Prompt: Restate word for word the entries below, starting with the line with "interno gli strumenti" and continuing through the line with "nome dell’oggetto riconosciuto". Include both of those lines and no others.

Records from a data source:
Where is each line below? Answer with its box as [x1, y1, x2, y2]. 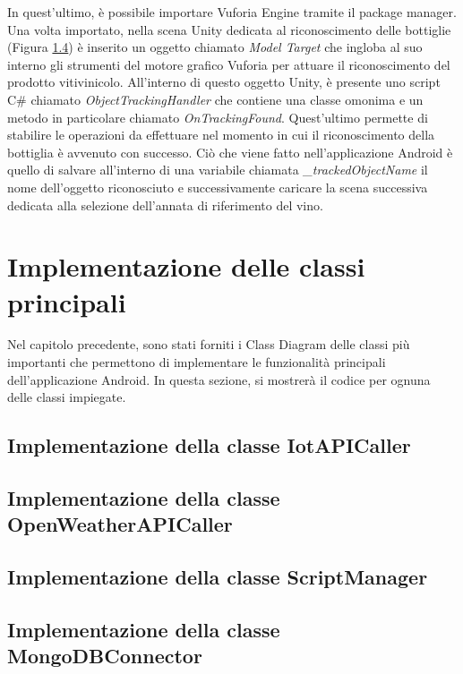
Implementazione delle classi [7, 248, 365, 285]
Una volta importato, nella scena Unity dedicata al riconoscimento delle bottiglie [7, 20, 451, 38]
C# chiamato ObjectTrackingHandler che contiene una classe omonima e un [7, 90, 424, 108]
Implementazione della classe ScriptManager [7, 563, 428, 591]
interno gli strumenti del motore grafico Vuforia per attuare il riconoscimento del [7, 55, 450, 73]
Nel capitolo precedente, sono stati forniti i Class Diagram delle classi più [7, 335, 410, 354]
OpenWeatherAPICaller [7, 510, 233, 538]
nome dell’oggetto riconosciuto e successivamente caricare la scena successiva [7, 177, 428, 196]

...

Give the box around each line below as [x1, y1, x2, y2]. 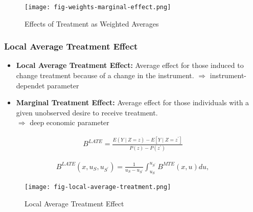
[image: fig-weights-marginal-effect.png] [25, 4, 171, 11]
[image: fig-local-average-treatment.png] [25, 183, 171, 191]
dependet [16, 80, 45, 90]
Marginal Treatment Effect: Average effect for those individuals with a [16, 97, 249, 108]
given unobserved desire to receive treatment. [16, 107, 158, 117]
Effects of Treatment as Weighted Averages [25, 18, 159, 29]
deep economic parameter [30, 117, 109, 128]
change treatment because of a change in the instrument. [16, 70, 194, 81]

Task solution:
interno gli strumenti del motore grafico Vuforia per attuare il riconoscimento del [7, 55, 450, 73]
Nel capitolo precedente, sono stati forniti i Class Diagram delle classi più [7, 335, 410, 354]
OpenWeatherAPICaller [7, 510, 233, 538]
nome dell’oggetto riconosciuto e successivamente caricare la scena successiva [7, 177, 428, 196]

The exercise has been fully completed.